The progress or otherwise on agreement to a US fiscal support bill aside, Europe should be hogging the headlines this week, with the ECB on Thursday and EU leaders holding a Summit on Thursday and Friday. Will the EU have the outlines of an EU-UK trade deal to sign off on, can Hungary and Poland’s objections to the EU Recovery Fund be overcome or will the other 25 member states decide to go without them, and how aggressive will the ECB be vis-a-vis additional stimulus measures?

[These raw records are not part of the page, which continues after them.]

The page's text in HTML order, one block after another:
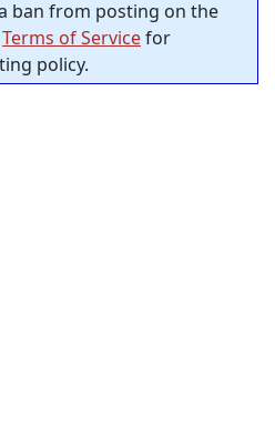
ban from posting on the
Terms of Servicefor
policy.
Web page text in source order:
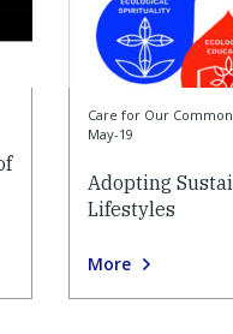
Care for Our
May-19
Adopting
Lifestyles
More
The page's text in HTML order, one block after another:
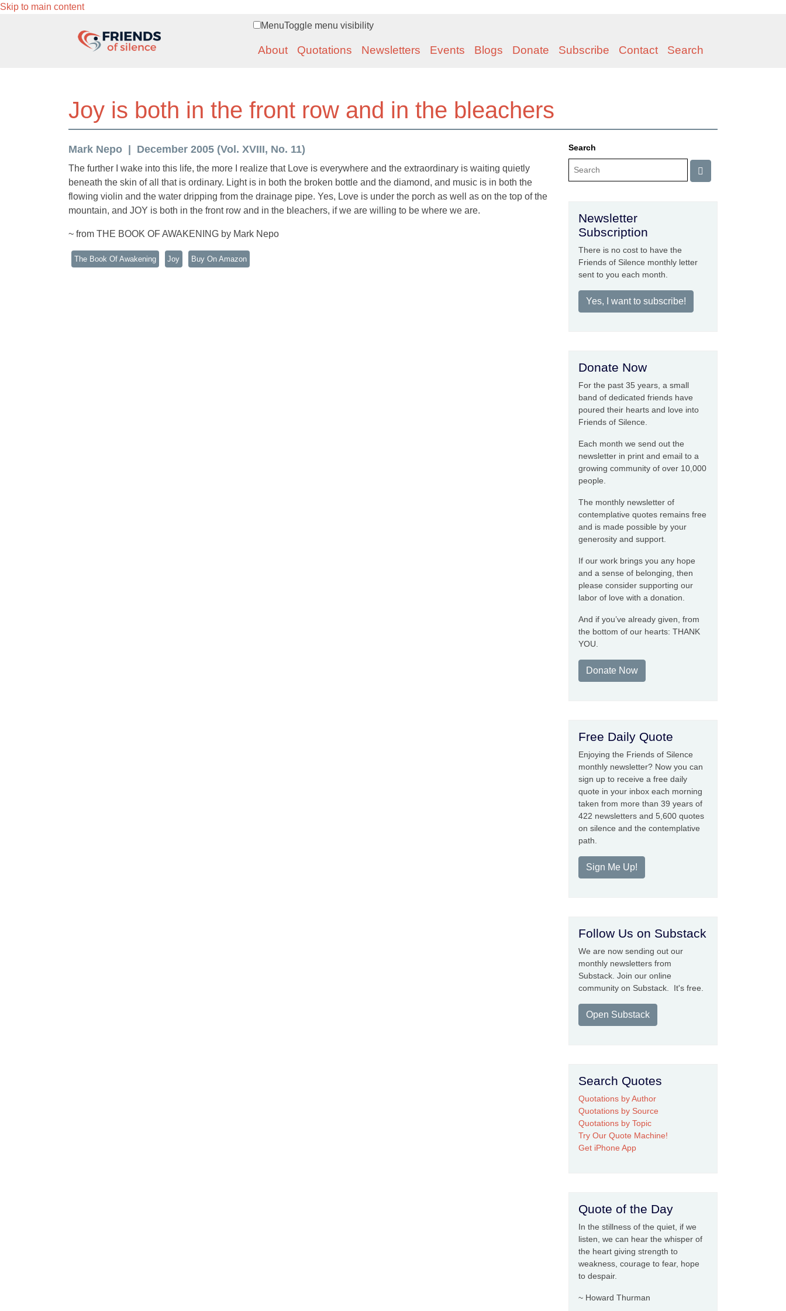
Skip to main content
MenuToggle menu visibility
About Quotations Newsletters Events Blogs Donate Subscribe Contact Search
Joy is both in the front row and in the bleachers
Mark Nepo December 2005 (Vol. XVIII, No. 11)
The further I wake into this life, the more I realize that Love is everywhere and the extraordinary is waiting quietly
beneath the skin of all that is ordinary. Light is in both the broken bottle and the diamond, and music is in both the
flowing violin and the water dripping from the drainage pipe. Yes, Love is under the porch as well as on the top of the
mountain, and JOY is both in the front row and in the bleachers, if we are willing to be where we are.
~ from THE BOOK OF AWAKENING by Mark Nepo
The Book Of Awakening Joy Buy On Amazon
Search
Newsletter
Subscription
There is no cost to have the
Friends of Silence monthly letter
sent to you each month.
Yes, I want to subscribe!
Donate Now
For the past 35 years, a small
band of dedicated friends have
poured their hearts and love into
Friends of Silence.
Each month we send out the
newsletter in print and email to a
growing community of over 10,000
people.
The monthly newsletter of
contemplative quotes remains free
and is made possible by your
generosity and support.
If our work brings you any hope
and a sense of belonging, then
please consider supporting our
labor of love with a donation.
And if you’ve already given, from
the bottom of our hearts: THANK
YOU.
Donate Now
Free Daily Quote
Enjoying the Friends of Silence
monthly newsletter? Now you can
sign up to receive a free daily
quote in your inbox each morning
taken from more than 39 years of
422 newsletters and 5,600 quotes
on silence and the contemplative
path.
Sign Me Up!
Follow Us on Substack
We are now sending out our
monthly newsletters from
Substack. Join our online
community on Substack. It's free.
Open Substack
Search Quotes
Quotations by Author
Quotations by Source
Quotations by Topic
Try Our Quote Machine!
Get iPhone App
Quote of the Day
In the stillness of the quiet, if we
listen, we can hear the whisper of
the heart giving strength to
weakness, courage to fear, hope
to despair.
~ Howard Thurman
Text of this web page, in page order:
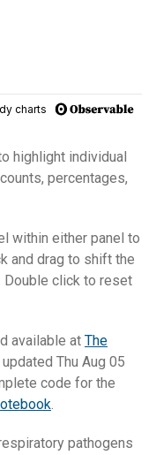
highlight individual
percentages,
within either panel to
and drag to shift the
Double click to reset
available at The
Thu Aug 05
code for the
.
pathogens
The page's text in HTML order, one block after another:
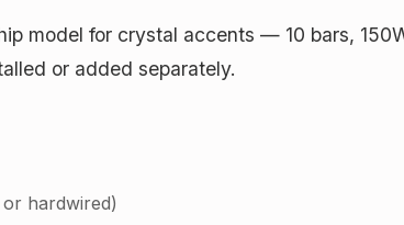
model for crystal accents — 10 bars,
or added separately.
hardwired)
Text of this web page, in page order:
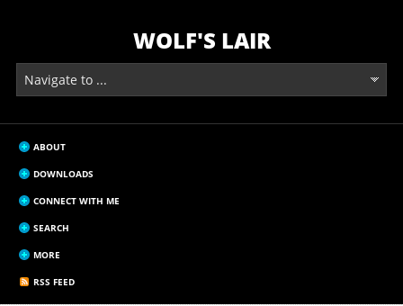
WOLF'S LAIR
ABOUT
DOWNLOADS
CONNECT WITH ME
SEARCH
MORE
RSS FEED
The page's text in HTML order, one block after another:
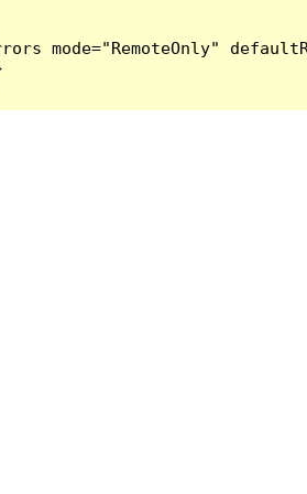
mode="RemoteOnly"
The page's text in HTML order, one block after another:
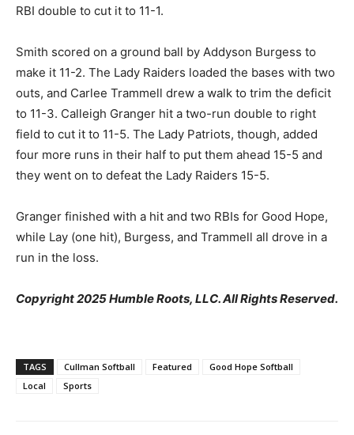
RBI double to cut it to 11-1.
Smith scored on a ground ball by Addyson Burgess to
make it 11-2. The Lady Raiders loaded the bases with two
outs, and Carlee Trammell drew a walk to trim the deficit
to 11-3. Calleigh Granger hit a two-run double to right
field to cut it to 11-5. The Lady Patriots, though, added
four more runs in their half to put them ahead 15-5 and
they went on to defeat the Lady Raiders 15-5.
Granger finished with a hit and two RBIs for Good Hope,
while Lay (one hit), Burgess, and Trammell all drove in a
run in the loss.
Copyright 2025 Humble Roots, LLC. All Rights Reserved.
TAGS Cullman Softball Featured
Good Hope Softball
Local
Sports
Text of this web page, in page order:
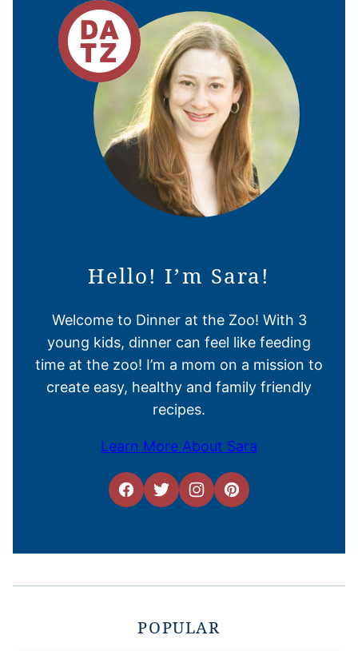
Hello! I’m Sara!
Welcome to Dinner at the Zoo! With 3
young kids, dinner can feel like feeding
time at the zoo! I’m a mom on a mission to
create easy, healthy and family friendly
recipes.
Learn More About Sara
POPULAR
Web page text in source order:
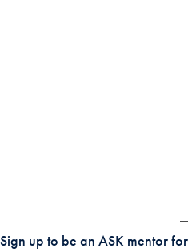
Sign up to be an ASK mentor
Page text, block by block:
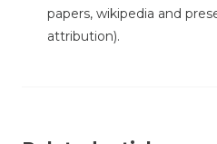
papers, wikipedia and
attribution).
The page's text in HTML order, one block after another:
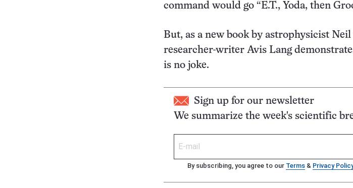
command would go “E.T., Yoda, then
But, as a new book by astrophysicist
researcher-writer Avis Lang
is no joke.
Sign up for our newsletter
We summarize the week's scientific
By subscribing, you agree to our Terms & Privacy Policy
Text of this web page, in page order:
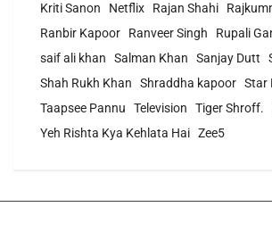
Kriti Sanon Netflix Rajan Shahi
Ranbir Kapoor
Ranveer Singh
Rupali
saif ali khan
Salman Khan Sanjay Dutt
Shah Rukh Khan
Shraddha kapoor Star
Taapsee Pannu
Television Tiger Shroff.
Yeh Rishta Kya Kehlata Hai Zee5
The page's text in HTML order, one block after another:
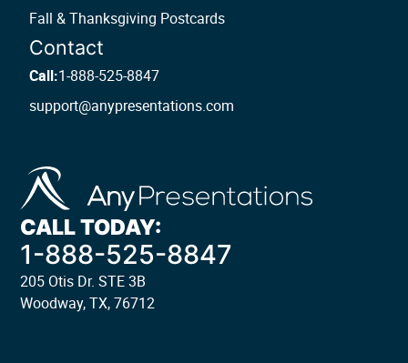
Fall & Thanksgiving Postcards
Contact
Call:1-888-525-8847
support@anypresentations.com
CALL TODAY:
1-888-525-8847
205 Otis Dr. STE 3B
Woodway, TX, 76712

Consensus is for more TLTROs and an additional EUR600bn (+/-) being added to the PEPP bond buying programme (QE) and to extend from June 21 to at least the end of next year. Vaccine headlines will also be closely watched with the US FDA currently assessing the emergency use applications for Pfizer/BioNTech and Moderna with the FDA’s vaccine committee meeting on Thursday.
Australia has the NAB Business Survey on Tuesday and the W-MI Consumer Sentiment Index is on Wednesday.
Today, we get the China trade figures where the consensus sees Exports +12.0% y/y and Imports +7.3%, up from 11.4% and 4.7% respectively in October. China CPI/PPI (Tuesday) should continue to show disinflationary forces with the PPI remaining in negative at -1.8% y/y and CPI down to 0.0% from 0.5% on weaker food prices (pork in particular).